Dataset content:

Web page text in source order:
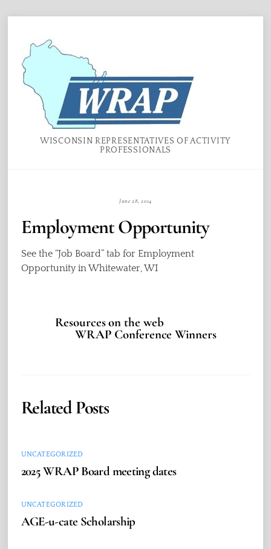
content
WISCONSIN REPRESENTATIVES OF ACTIVITY
PROFESSIONALS
June 28, 2014
Employment Opportunity
See the “Job Board” tab for Employment
Opportunity in Whitewater, WI
Resources on the web
WRAP Conference Winners
Related Posts
UNCATEGORIZED
2025 WRAP Board meeting dates
UNCATEGORIZED
AGE-u-cate Scholarship

Task statement: Each line in which the string "Opportunity" is found must be copied from the data.

Solution for this exercise:
Employment Opportunity
Opportunity in Whitewater, WI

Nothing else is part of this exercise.